Dan, yang kedua, adalah kemungkinan tidak dalam kesengajaan atau dalam ketidaksadarannya, karena situasi dan kondisi yang mencekam. Secara psikologis, itu memang benar-benar jika seperti itu, memang logis, mengingat situasi yang sangat tegang dan genting, sekalipun dalam beberapa buku dikatakan bahwa Soekarno tidak bisa ditekan, ditakut-takuti bahkan sekalipun diintimidasi, karena ketika nyawanya dalam kondisi bahaya oleh peluru atau bedil militer saat itu, tidak pernah gundah apalagi ketakutan. Jika memang benar dalam ketidaksadarannya karena situasi yang tegang dan genting, maka Supersemar itu benar adanya dan benar pula ditandatangani Soekarno itu sendiri. Artinya, Supersemar itu palsu tersebut terbantahkan adanya.
Dalam kondisi tertentu itu menjadi keniscayaan kelebihan Soekarno, tetapi dalam kondisi tertentu juga bisa menjadi sebaliknya, mengingat isu Dewan Jendral yang kemudian menjadi fakta dan realitasnya adalah peristiwa G30 S/PKI yang berdarah-darah, dan kemudian kegetingan situasi dan kondisi terjadi di mana-mana, krisis kepercayaan publik makin meluas, terutama arus gerakan dari kampus dan ormas lainnya, seperti KAPPI (Kesatuan Aksi Pemuda dan Pelajar Indonesia), KAMI (Kesatuan Aksi Mahasiswa Indonesia), KAPI (Kesatuan Aksi Pelajar Indonesia), KASI (Kesatuan Aksi Sarjana Indonesia), KAWI (Kesatuan Aksi Wanita Indonesia), KAGI (Kesatuan Aksi Guru Indonesia) dan KABI (Kesatuan Aksi Buruh Indonesia) dengan Trituranya (Tiga Tuntutan Rakyat); (1) Bubarkan PKI Beserta Ormas-ormasnya, (2) Perombakan Kabinet Dwikora, dan (3) Turunkan Harga Pangan, terus menggema, menuntut Soekarno mundur, lengser dari rezim kekuasaan, dan tentu ada pembonceng (penumpang gelap) lainnya dalam gerakan, dan dalam situasi genting tersebut tak bisa terhindarkan.
Oleh karena itu, jika pernyataan dan penjelasan Soebandrio tersebut tidak ada yang membantah, maka keniscayaan keaslian Supersemar tersebut benar adanya, asli bukan palsu, dalam pengertian bahwa naskah Supersemar tersebut benar-benar asli ditandatangani oleh Soekarno, disaksikan Soebandrio, Chairul dan Leimena.
Bahkan kemudian menjadi autentikasi, bahwa Supersemar itu bukan palsu, sekalipun pemahaman Soekarno pada saat itu (sebelum dan setelah diteken, ditandatangani) berbeda dengan Soeharto.

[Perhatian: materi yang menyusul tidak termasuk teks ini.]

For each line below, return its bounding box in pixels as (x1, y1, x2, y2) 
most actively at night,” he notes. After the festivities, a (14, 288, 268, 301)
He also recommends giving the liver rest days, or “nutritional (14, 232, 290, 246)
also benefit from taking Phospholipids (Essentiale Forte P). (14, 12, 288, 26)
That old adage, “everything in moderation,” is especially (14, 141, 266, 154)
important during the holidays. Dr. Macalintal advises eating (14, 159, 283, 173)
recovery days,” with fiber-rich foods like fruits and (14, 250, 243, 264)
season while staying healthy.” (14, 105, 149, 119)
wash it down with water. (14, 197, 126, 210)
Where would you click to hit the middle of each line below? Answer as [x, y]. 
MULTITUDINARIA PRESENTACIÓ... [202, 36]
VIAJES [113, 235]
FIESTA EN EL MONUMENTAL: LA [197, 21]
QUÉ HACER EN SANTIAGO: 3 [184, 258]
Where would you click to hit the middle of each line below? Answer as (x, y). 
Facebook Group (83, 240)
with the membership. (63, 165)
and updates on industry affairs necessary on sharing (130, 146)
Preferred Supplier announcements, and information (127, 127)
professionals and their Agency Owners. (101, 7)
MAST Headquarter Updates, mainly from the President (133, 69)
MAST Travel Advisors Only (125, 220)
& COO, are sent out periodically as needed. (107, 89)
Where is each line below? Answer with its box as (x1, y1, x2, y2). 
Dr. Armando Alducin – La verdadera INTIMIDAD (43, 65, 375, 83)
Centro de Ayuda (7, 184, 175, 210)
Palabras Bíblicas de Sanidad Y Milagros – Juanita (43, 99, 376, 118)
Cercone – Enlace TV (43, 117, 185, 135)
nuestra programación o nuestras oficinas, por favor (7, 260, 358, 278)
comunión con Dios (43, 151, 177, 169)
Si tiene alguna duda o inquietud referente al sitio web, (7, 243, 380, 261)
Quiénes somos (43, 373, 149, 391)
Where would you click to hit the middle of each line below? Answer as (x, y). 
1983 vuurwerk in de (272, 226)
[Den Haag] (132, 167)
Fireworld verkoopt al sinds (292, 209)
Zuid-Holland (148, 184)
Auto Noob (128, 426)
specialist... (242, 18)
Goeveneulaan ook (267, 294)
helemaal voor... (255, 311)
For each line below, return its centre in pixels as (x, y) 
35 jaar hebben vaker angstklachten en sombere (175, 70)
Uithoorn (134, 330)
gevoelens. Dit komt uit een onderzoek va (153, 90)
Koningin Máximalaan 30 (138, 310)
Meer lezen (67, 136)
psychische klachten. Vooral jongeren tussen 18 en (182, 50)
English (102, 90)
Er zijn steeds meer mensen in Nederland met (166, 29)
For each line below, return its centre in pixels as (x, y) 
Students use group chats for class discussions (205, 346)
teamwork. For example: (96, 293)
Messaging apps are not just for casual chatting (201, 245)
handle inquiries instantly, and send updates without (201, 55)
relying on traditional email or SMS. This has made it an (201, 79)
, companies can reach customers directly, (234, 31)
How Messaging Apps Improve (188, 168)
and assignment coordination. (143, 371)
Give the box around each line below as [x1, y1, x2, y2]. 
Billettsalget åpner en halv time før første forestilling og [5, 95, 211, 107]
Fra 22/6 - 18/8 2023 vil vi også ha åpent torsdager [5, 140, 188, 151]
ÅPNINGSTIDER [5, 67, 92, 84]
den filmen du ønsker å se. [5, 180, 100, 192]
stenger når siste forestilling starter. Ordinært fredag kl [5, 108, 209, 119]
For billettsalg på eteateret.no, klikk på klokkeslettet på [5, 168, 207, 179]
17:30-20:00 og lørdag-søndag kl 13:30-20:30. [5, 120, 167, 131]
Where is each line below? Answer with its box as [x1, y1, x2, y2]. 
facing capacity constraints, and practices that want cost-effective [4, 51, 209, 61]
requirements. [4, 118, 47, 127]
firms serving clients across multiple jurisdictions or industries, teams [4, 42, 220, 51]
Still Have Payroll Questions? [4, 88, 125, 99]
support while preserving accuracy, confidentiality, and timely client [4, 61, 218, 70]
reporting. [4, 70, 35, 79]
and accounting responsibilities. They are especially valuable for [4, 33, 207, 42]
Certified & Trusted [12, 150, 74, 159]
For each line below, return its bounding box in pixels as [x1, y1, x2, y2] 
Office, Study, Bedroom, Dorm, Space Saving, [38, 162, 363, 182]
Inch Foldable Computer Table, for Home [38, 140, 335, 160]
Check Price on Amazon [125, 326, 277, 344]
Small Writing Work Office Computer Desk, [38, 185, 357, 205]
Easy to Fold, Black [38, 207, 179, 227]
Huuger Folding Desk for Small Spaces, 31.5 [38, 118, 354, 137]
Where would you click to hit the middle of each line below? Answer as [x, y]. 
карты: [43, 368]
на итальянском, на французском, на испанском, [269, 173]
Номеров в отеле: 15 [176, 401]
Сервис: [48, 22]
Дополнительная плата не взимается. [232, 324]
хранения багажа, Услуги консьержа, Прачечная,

Soekarno menganggap kewenangan untuk pemulihan keamanan, sedangkan Soeharto memahami sebagai pelimpahan kekuasaan, karena ada pengakuan Kolonel Latief; Saya juga bertanya: jadi siapa yang coup de’etat, menggulingkan kekuasaan? Pak Harto atau saya? Saya melapor, kok, dia tidak bereaksi. Malah, kemudian dia menerima Supersemar yang ditandatangani Bung Karno (Saksi dan Pelaku Gestapu: Pengakuan Para Saksi dan Pelaku Sejarah Gerakan 30 September 1965, halaman 98 Penerbit Media Pressindo, 2005).

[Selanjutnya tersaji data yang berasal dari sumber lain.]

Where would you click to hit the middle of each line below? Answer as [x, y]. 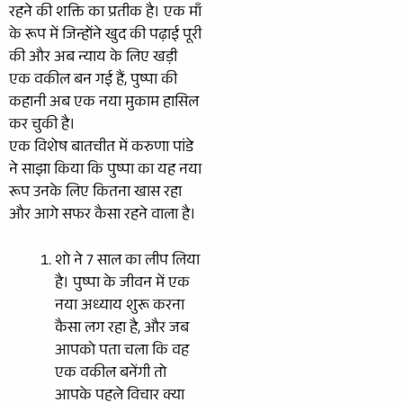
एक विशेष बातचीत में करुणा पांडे [101, 149]
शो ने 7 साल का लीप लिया [127, 262]
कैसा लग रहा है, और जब [122, 329]
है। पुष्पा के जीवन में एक [122, 284]
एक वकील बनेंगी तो [111, 374]
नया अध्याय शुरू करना [120, 307]
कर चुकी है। [42, 127]
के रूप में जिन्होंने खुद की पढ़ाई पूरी [105, 37]
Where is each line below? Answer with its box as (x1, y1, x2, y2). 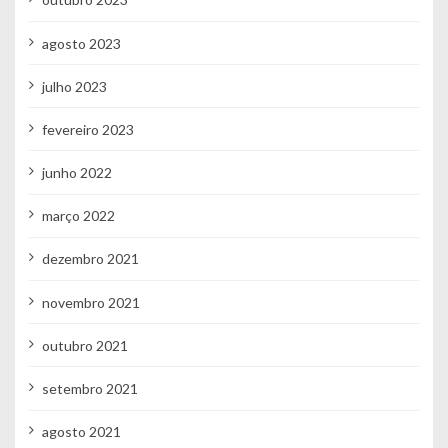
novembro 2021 (41, 293, 140, 311)
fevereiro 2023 (41, 120, 134, 138)
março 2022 (41, 207, 115, 225)
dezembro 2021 (41, 250, 139, 268)
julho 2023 (41, 77, 107, 95)
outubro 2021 (41, 336, 128, 354)
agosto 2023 (41, 34, 121, 52)
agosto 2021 (41, 423, 121, 441)
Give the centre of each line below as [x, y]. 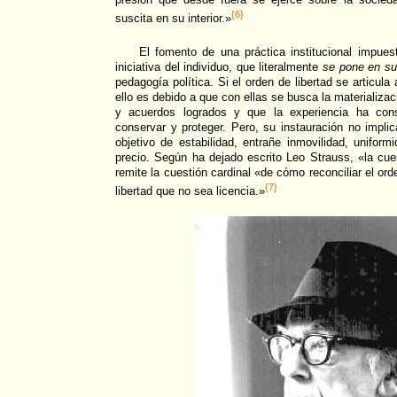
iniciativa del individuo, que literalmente [219, 66]
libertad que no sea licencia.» [190, 191]
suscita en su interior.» [173, 19]
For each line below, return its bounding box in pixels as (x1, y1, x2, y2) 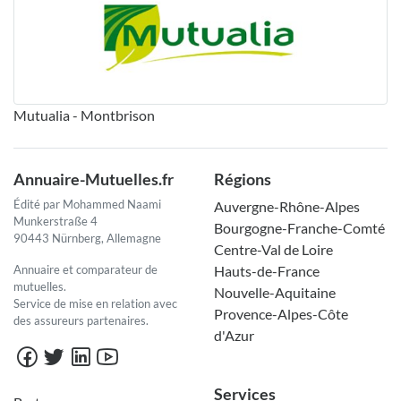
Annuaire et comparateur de (13, 262, 158, 277)
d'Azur (214, 327, 254, 345)
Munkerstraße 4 (13, 214, 98, 229)
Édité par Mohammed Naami (13, 197, 161, 212)
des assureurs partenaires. (13, 313, 149, 328)
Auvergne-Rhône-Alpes (214, 198, 360, 216)
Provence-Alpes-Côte (214, 305, 348, 323)
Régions (214, 169, 271, 190)
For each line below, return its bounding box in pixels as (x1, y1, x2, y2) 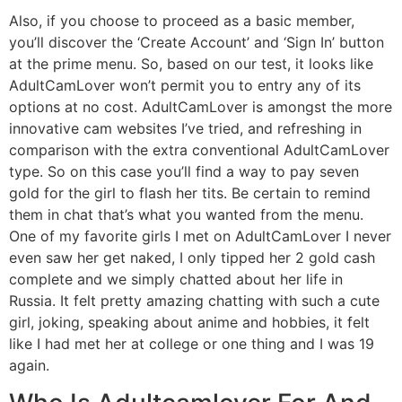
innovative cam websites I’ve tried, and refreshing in (9, 118, 362, 137)
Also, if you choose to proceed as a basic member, (9, 11, 354, 30)
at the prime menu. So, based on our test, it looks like (9, 54, 373, 73)
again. (9, 355, 49, 374)
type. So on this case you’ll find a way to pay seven (9, 162, 359, 180)
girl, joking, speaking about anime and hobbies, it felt (9, 312, 370, 331)
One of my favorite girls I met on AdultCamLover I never (9, 226, 391, 245)
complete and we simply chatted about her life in (9, 269, 343, 288)
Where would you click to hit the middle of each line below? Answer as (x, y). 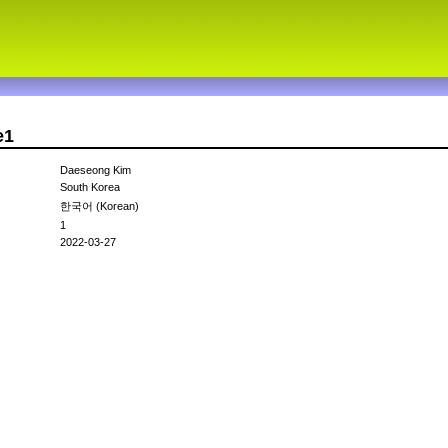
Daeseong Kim (95, 170)
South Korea (90, 187)
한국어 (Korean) (99, 206)
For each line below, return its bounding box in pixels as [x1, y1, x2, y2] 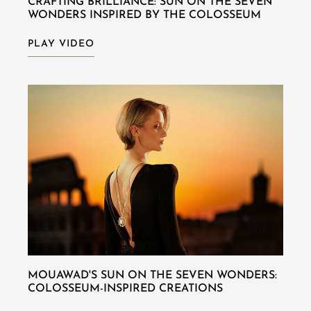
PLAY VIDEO [28, 39, 94, 50]
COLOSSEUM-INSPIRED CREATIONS [28, 283, 223, 294]
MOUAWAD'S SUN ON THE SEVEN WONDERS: [28, 269, 277, 281]
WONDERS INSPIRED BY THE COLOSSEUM [28, 10, 261, 22]
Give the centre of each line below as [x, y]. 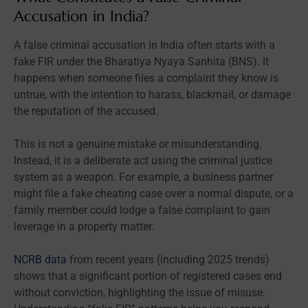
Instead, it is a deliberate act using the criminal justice [143, 160]
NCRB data [40, 259]
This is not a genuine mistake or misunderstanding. [138, 144]
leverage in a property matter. [84, 226]
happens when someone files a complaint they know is [146, 78]
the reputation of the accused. [86, 111]
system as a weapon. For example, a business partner [143, 177]
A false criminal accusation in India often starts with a [144, 45]
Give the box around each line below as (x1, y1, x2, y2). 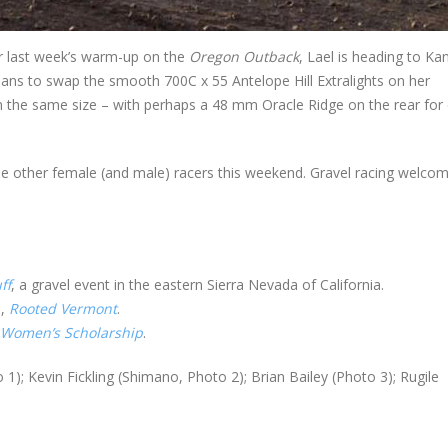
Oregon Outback (189, 46, 299, 66)
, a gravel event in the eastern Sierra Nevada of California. (11, 274, 384, 294)
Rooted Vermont (9, 298, 117, 318)
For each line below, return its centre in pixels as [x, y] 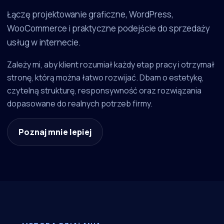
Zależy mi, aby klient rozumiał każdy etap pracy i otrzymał [111, 65]
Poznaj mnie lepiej [55, 132]
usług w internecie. [44, 42]
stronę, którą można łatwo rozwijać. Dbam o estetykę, [105, 78]
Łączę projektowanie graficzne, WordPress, [90, 14]
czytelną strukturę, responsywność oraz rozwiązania [104, 91]
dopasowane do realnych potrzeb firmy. [80, 104]
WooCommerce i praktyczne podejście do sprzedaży [108, 28]
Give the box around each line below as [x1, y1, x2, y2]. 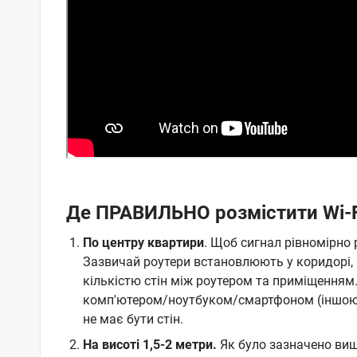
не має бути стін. [82, 311, 183, 327]
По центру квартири [82, 234, 204, 250]
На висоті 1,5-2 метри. [82, 336, 217, 352]
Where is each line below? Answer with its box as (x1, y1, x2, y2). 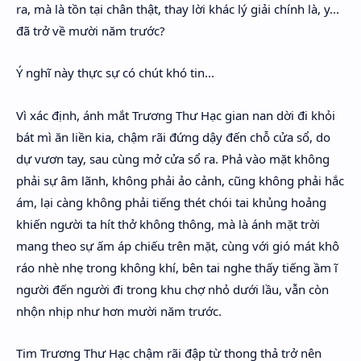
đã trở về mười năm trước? (16, 22, 165, 39)
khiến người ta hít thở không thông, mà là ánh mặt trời (16, 215, 320, 232)
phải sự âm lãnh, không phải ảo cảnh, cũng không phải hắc (16, 172, 344, 189)
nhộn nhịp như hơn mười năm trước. (16, 302, 222, 319)
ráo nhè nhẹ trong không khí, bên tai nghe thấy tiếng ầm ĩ (16, 259, 338, 276)
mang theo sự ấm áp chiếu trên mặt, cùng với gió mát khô (16, 237, 339, 254)
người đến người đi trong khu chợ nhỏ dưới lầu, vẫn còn (16, 280, 329, 297)
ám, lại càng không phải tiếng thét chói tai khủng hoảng (16, 193, 326, 210)

Maka, untuk mematahkan kebenaran itu, harus ada pembuktian atau bisa dibuktikan bahwa pernyataan dan penjelasan Soebandrio perihal Soekarno meneken (menandatangani) Supersemar itu tidak benar, termasuk pernyataan Kolonel Latief. Tetapi, jika tidak ada bantahan dan atau tidak bisa membuktikan ketidakbenaran pernyataan dan penjelasan Soebandrio dan Kolonel Latief, maka Supersemar itu keniscayaan kebenaran dan keasliannya tak bisa terbantahkan lagi.

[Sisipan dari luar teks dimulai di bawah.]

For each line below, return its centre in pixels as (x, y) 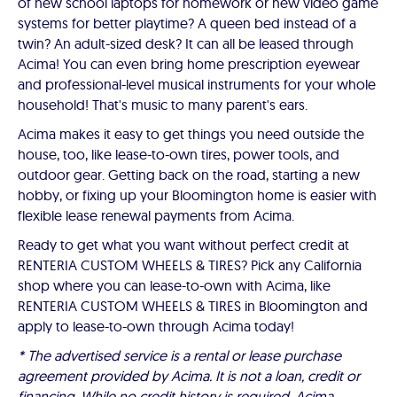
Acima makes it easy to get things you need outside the (191, 134)
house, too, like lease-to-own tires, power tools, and (179, 154)
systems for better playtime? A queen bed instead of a (187, 23)
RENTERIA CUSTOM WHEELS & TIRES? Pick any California (190, 265)
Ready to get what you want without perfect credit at (183, 245)
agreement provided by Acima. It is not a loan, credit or (189, 376)
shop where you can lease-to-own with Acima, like (174, 285)
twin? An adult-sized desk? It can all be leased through (186, 43)
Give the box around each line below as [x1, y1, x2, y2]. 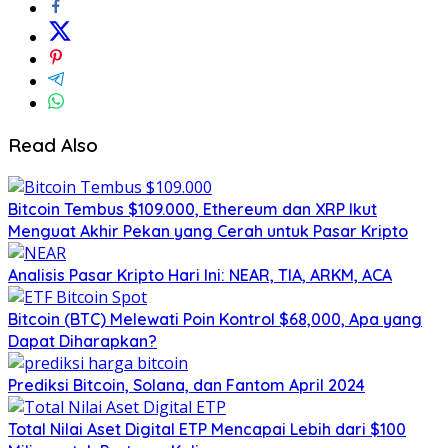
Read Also [8, 132, 98, 157]
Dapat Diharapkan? [8, 330, 157, 351]
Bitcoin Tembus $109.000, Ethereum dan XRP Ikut [8, 198, 377, 219]
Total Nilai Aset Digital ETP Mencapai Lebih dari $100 [8, 418, 406, 439]
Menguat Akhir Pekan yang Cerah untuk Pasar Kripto [8, 220, 408, 241]
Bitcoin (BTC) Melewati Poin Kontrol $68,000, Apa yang [8, 308, 422, 329]
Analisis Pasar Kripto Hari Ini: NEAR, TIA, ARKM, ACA [8, 264, 392, 285]
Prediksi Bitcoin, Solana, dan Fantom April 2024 [8, 374, 365, 395]
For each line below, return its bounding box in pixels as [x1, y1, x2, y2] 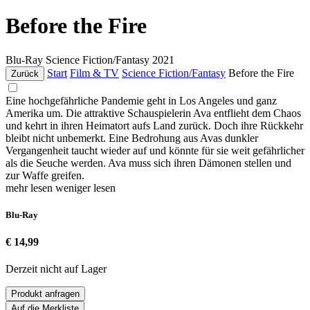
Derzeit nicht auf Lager [6, 263, 107, 275]
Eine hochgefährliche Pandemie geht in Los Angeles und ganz [6, 94, 277, 107]
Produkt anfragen [11, 289, 80, 300]
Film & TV [70, 66, 119, 79]
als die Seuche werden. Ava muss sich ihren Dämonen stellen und [6, 156, 291, 169]
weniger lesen [55, 181, 116, 194]
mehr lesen [6, 181, 55, 194]
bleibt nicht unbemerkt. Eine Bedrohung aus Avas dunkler [6, 131, 258, 144]
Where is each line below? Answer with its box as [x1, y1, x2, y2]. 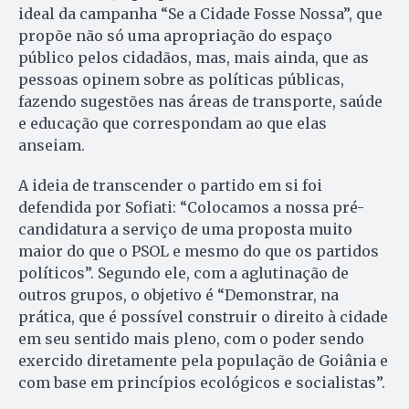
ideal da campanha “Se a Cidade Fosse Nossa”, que [18, 5, 383, 24]
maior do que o [18, 242, 131, 261]
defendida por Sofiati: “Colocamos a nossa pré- [18, 198, 364, 217]
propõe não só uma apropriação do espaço [18, 26, 332, 46]
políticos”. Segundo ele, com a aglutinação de [18, 264, 349, 283]
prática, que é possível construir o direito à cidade [18, 308, 388, 327]
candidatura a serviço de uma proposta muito [18, 220, 352, 239]
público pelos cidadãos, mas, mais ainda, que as [18, 48, 369, 68]

Gugatan sejarah menjadi gugur, yang tak bisa terbantahkan adalah tafsir kepentingan berdasarkan versi kepentingan masing-masing, di luar kepentingan kebenaran itu sendiri, tetapi, disadari atau tidak, kegelapan sejarah yang terus menerus menjadi kontroversi mengenai Supersemar, sesungguhnya telah terjawab dengan sendirinya. Mengapa? Karena, hingga kini, baik yang militansi Soekarnoisme atau tokoh-tokoh politik dari PKI semasa masih hidup juga tidak melakukan bantahan atas pernyataan dan penjelasaan Soebandrio dan Kolonel Latief tersebut. Yang terjadi pro dan kontra adalah soal tanda tangan titik dan garis lurus pendek (.-), kertas kepresidenan, Soekarno dibawa todongan senjata tiga Jendral dan Supersemar adalah inkonsitusional.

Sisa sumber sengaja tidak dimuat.